(Excerpted data Opens)
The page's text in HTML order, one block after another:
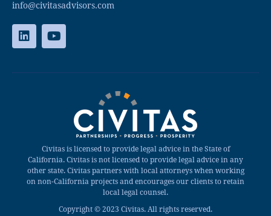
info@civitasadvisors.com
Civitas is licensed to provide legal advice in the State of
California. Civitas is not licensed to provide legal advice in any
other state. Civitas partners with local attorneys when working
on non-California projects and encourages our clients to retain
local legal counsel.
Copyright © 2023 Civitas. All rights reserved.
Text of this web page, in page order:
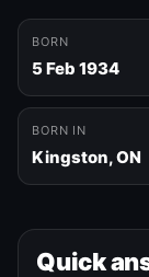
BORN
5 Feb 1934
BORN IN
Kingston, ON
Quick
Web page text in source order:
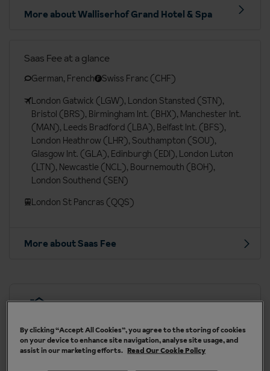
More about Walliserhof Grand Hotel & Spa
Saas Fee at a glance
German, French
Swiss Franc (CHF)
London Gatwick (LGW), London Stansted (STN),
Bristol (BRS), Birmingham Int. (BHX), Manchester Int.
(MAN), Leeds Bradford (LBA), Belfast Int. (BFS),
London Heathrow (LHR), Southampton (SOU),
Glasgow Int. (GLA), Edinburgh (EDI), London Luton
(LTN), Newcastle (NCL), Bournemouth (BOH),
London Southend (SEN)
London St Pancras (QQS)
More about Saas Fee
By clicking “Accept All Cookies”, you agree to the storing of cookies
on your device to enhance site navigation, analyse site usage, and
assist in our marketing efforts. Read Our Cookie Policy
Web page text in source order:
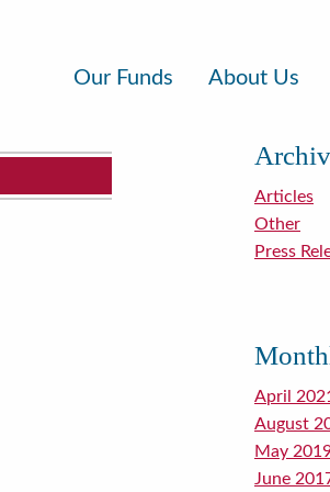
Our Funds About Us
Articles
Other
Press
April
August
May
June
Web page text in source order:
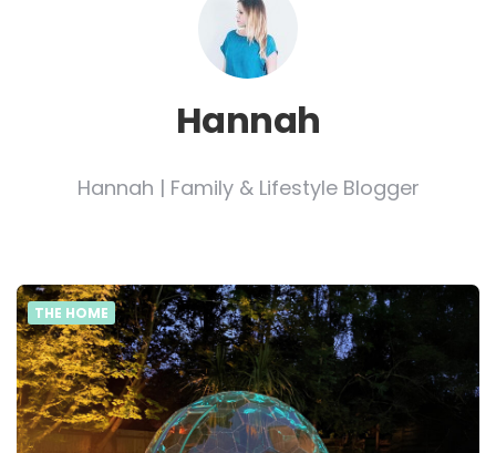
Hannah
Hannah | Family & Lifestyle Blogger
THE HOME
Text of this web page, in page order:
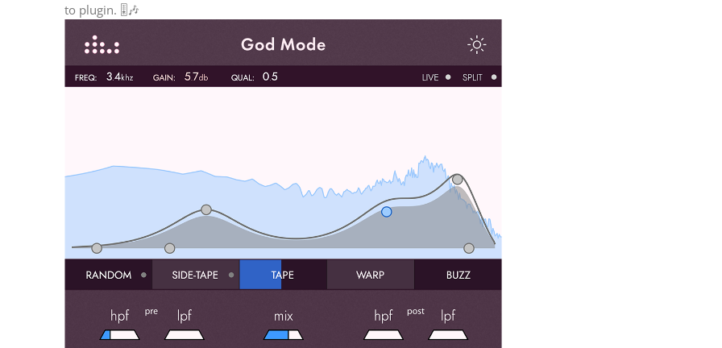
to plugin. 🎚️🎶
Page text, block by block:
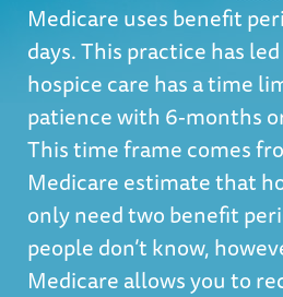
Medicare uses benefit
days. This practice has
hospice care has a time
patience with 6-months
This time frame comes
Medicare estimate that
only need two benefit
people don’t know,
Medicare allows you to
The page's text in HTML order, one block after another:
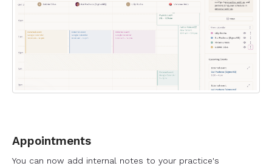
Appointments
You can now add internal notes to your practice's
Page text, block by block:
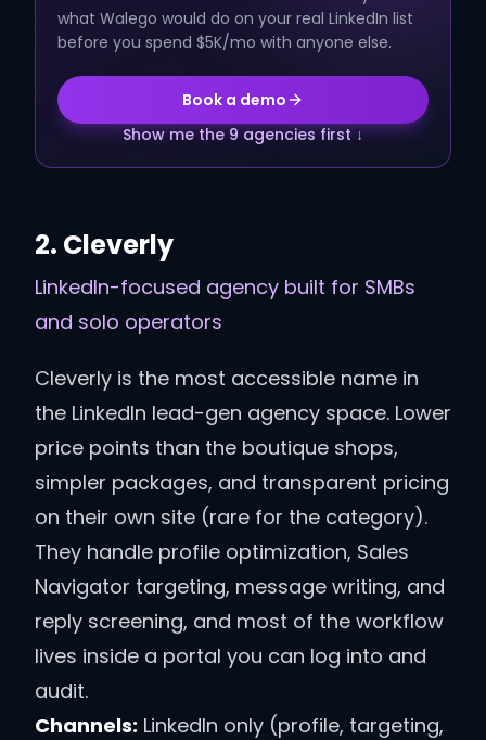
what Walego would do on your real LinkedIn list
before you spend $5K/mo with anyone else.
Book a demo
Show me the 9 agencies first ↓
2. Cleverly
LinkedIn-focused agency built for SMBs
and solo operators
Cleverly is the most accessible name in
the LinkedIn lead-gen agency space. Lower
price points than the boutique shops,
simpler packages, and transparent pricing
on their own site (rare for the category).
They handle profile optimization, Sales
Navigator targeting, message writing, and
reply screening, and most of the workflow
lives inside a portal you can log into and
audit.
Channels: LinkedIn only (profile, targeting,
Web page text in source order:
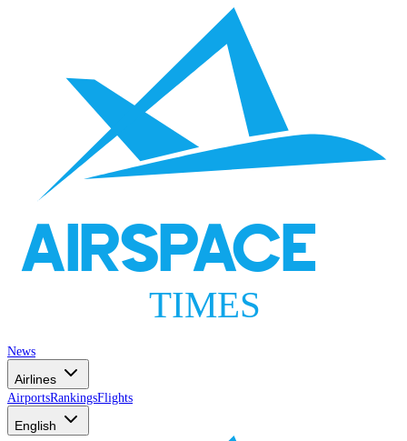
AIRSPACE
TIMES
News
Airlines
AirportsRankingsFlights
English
(Excerpted data Closes)
● **About this exercise**
When copying the data above, repeat every word exactly and drop the pictures.

● **Solution to this problem**
The page's text in HTML order, one block after another:
info@civitasadvisors.com
Civitas is licensed to provide legal advice in the State of
California. Civitas is not licensed to provide legal advice in any
other state. Civitas partners with local attorneys when working
on non-California projects and encourages our clients to retain
local legal counsel.
Copyright © 2023 Civitas. All rights reserved.
Text of this web page, in page order:
BORN
5 Feb 1934
BORN IN
Kingston, ON
Quick
Web page text in source order:
More about Walliserhof Grand Hotel & Spa
Saas Fee at a glance
German, French
Swiss Franc (CHF)
London Gatwick (LGW), London Stansted (STN),
Bristol (BRS), Birmingham Int. (BHX), Manchester Int.
(MAN), Leeds Bradford (LBA), Belfast Int. (BFS),
London Heathrow (LHR), Southampton (SOU),
Glasgow Int. (GLA), Edinburgh (EDI), London Luton
(LTN), Newcastle (NCL), Bournemouth (BOH),
London Southend (SEN)
London St Pancras (QQS)
More about Saas Fee
By clicking “Accept All Cookies”, you agree to the storing of cookies
on your device to enhance site navigation, analyse site usage, and
assist in our marketing efforts. Read Our Cookie Policy
Web page text in source order:
Our Funds About Us
Articles
Other
Press
April
August
May
June
Web page text in source order:
Hannah
Hannah | Family & Lifestyle Blogger
THE HOME
Text of this web page, in page order:
to plugin. 🎚️🎶
Page text, block by block:
Medicare uses benefit
days. This practice has
hospice care has a time
patience with 6-months
This time frame comes
Medicare estimate that
only need two benefit
people don’t know,
Medicare allows you to
The page's text in HTML order, one block after another:
Appointments
You can now add internal notes to your practice's
Page text, block by block:
what Walego would do on your real LinkedIn list
before you spend $5K/mo with anyone else.
Book a demo
Show me the 9 agencies first ↓
2. Cleverly
LinkedIn-focused agency built for SMBs
and solo operators
Cleverly is the most accessible name in
the LinkedIn lead-gen agency space. Lower
price points than the boutique shops,
simpler packages, and transparent pricing
on their own site (rare for the category).
They handle profile optimization, Sales
Navigator targeting, message writing, and
reply screening, and most of the workflow
lives inside a portal you can log into and
audit.
Channels: LinkedIn only (profile, targeting,
Web page text in source order:
AIRSPACE
TIMES
News
Airlines
AirportsRankingsFlights
English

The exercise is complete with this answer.